--- EXERCISE PROMPT ---
Set down word for word the lines that begin the entries and run through the line containing "invest in the". Give nothing further.

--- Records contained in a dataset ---
-- Opening Marker --
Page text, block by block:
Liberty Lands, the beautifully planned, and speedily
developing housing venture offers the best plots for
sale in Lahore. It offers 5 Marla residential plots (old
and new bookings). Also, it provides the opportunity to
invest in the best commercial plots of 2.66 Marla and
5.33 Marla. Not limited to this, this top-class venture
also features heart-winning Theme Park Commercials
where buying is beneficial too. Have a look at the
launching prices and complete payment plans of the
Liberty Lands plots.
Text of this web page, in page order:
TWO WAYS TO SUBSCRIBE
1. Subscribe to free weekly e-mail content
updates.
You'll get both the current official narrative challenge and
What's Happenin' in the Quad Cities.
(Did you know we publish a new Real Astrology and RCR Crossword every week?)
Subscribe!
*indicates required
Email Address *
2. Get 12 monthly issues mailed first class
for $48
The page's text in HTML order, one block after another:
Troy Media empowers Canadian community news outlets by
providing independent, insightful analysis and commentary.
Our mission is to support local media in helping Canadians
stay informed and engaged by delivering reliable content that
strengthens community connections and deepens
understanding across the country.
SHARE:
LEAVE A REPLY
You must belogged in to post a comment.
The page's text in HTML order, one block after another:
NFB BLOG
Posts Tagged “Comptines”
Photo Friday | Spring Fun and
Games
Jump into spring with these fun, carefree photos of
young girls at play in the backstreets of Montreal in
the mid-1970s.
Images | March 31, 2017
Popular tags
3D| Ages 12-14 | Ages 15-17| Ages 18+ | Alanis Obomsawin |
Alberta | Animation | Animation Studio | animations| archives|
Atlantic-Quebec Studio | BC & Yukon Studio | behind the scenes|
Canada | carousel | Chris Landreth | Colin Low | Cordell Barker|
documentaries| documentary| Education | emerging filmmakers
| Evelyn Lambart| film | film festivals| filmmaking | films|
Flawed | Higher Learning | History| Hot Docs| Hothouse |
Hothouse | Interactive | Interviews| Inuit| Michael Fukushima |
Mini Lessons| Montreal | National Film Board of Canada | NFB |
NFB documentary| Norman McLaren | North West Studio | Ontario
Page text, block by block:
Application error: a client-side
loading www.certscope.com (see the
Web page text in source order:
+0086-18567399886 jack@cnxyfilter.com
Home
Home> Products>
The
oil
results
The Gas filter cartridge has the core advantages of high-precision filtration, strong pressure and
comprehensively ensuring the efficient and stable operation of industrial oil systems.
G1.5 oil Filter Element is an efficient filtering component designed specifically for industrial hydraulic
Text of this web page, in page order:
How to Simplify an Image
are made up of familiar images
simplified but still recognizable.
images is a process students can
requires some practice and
-- Closing Marker --
--- ANSWER TO THE EXERCISE ---
Page text, block by block:
Liberty Lands, the beautifully planned, and speedily
developing housing venture offers the best plots for
sale in Lahore. It offers 5 Marla residential plots (old
and new bookings). Also, it provides the opportunity to
invest in the best commercial plots of 2.66 Marla and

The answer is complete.